WHAT YOU HAVE TO DO:
Repeat nothing but the lines below running from the one containing "Locate the countertop" to the one containing "Give a box for every wall. In pixels.". Keep both end lines.
────
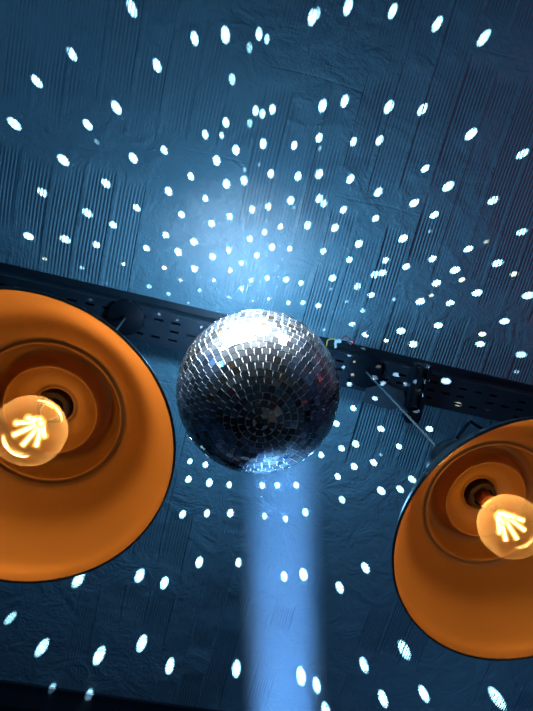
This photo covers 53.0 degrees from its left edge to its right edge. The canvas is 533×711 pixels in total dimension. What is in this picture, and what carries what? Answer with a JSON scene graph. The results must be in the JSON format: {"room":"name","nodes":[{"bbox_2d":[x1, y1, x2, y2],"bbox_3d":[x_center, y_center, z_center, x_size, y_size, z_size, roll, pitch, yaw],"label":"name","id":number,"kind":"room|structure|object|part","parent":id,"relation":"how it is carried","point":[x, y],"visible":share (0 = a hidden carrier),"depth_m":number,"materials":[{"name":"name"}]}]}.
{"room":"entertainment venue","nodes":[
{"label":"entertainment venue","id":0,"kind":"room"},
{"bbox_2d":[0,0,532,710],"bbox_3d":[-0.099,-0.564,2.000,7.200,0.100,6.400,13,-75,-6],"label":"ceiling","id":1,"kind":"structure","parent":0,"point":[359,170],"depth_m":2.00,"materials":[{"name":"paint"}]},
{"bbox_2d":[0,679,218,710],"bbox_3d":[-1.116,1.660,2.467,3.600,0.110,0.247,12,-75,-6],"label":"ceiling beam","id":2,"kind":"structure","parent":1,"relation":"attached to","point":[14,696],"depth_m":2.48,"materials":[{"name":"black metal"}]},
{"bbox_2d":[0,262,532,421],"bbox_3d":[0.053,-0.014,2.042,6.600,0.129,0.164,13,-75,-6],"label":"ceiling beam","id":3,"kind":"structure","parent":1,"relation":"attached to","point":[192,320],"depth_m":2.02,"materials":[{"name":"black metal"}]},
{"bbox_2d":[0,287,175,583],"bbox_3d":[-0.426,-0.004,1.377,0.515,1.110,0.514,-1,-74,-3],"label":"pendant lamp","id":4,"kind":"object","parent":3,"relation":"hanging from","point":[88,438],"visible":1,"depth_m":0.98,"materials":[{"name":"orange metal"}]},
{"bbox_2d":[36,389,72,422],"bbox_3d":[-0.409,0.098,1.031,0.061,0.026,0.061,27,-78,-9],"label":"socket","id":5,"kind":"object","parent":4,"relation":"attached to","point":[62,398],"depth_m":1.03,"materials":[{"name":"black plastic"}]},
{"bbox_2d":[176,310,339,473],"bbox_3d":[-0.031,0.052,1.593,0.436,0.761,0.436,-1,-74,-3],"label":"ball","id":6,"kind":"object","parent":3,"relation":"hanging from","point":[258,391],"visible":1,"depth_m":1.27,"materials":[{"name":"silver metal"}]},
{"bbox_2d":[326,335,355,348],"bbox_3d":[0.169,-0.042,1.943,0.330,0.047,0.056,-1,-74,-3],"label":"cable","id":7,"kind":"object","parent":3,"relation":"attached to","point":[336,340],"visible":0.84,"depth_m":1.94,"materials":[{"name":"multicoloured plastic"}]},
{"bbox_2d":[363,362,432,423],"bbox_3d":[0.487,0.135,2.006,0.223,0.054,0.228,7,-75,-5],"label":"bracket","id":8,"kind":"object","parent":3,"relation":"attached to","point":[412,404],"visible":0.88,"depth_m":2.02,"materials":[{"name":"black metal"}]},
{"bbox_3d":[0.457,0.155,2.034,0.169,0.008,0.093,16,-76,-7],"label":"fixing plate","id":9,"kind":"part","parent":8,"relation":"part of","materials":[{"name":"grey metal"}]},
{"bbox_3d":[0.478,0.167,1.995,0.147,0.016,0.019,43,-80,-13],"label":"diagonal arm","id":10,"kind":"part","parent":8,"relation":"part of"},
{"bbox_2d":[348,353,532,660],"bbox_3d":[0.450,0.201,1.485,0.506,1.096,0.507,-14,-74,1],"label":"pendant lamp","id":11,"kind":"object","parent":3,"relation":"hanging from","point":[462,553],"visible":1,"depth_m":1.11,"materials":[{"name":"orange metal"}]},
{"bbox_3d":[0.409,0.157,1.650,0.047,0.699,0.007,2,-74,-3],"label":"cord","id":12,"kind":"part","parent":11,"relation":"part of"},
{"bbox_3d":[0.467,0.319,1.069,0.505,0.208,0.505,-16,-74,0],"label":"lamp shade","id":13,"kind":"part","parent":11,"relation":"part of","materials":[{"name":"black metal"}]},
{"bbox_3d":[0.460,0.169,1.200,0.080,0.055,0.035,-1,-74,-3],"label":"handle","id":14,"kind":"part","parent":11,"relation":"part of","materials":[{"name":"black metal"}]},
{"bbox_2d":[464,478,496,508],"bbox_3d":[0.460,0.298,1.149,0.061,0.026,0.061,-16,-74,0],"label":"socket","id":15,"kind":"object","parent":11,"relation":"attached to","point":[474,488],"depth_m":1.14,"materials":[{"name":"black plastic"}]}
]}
────
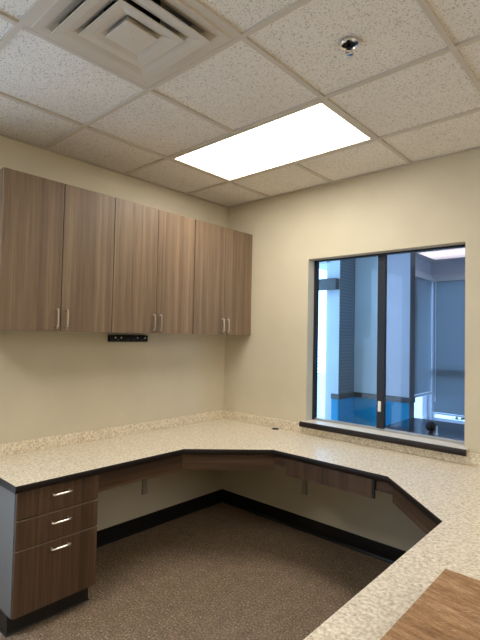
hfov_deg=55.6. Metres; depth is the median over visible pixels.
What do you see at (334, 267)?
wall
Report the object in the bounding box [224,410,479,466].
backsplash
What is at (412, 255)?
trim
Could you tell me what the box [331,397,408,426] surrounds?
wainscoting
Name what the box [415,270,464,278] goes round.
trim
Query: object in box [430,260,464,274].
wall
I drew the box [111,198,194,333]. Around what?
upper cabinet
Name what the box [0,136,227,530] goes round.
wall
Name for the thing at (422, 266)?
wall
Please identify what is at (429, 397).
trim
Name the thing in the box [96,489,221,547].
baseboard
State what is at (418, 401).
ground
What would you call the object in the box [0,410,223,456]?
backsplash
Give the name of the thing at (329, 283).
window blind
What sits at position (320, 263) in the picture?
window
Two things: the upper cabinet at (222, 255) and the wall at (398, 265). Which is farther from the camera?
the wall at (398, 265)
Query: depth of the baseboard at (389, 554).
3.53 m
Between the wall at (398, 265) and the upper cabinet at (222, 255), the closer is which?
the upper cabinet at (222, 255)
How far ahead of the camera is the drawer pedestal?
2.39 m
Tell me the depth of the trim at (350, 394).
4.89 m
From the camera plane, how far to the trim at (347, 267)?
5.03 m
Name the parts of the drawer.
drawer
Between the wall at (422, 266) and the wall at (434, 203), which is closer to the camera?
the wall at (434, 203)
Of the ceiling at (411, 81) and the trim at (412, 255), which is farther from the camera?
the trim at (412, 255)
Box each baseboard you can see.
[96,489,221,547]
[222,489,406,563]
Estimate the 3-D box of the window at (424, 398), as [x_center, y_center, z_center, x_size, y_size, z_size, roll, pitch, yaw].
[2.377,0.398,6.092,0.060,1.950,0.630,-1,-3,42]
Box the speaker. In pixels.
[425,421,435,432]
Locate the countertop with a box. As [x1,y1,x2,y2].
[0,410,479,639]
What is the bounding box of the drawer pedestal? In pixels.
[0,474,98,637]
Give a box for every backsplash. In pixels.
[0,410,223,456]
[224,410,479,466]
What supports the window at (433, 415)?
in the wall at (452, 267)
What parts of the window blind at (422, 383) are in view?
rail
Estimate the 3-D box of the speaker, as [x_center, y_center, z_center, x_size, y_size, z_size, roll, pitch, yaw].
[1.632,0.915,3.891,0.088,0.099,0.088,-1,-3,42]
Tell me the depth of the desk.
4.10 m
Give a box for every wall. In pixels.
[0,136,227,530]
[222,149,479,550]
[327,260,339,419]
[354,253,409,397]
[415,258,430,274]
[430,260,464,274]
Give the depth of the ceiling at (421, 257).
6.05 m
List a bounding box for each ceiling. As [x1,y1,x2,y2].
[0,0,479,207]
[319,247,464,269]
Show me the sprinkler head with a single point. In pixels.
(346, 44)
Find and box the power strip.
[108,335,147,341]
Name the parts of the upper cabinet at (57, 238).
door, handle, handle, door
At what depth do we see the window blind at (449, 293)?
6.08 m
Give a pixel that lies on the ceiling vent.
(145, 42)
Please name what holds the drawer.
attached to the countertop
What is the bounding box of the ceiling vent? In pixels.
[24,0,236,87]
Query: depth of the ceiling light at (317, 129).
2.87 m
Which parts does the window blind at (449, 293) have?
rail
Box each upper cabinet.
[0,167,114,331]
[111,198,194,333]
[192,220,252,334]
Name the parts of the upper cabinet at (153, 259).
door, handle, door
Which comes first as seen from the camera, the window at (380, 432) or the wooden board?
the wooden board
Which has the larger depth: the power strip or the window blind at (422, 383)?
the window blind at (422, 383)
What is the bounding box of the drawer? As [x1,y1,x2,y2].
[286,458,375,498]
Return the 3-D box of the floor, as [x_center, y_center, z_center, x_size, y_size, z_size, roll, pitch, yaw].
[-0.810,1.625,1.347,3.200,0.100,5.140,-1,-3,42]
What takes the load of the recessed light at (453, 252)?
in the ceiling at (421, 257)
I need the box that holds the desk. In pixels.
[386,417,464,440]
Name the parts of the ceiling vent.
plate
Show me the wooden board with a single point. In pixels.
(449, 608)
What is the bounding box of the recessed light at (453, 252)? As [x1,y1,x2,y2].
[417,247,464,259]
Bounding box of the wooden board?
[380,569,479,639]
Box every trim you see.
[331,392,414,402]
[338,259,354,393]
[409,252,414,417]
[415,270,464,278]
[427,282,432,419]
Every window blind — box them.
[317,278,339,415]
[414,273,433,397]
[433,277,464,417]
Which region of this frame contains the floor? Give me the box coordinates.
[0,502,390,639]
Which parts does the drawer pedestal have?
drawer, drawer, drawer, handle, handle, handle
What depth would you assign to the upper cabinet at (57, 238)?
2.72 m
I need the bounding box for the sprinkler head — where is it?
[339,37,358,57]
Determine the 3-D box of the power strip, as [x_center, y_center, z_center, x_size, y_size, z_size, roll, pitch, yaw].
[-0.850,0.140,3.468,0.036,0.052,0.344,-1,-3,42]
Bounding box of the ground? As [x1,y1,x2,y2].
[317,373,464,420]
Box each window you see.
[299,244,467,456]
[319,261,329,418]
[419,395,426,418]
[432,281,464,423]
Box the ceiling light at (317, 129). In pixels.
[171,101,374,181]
────
WRITTEN RESPONSE:
Locate the countertop with a box. As [x1,y1,x2,y2].
[0,410,479,639]
What is the bounding box of the drawer pedestal? In pixels.
[0,474,98,637]
Give a box for every backsplash. In pixels.
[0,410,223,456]
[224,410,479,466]
What supports the window at (433, 415)?
in the wall at (452, 267)
What parts of the window blind at (422, 383) are in view?
rail
Estimate the 3-D box of the speaker, as [x_center, y_center, z_center, x_size, y_size, z_size, roll, pitch, yaw].
[1.632,0.915,3.891,0.088,0.099,0.088,-1,-3,42]
Tell me the depth of the desk.
4.10 m
Give a box for every wall. In pixels.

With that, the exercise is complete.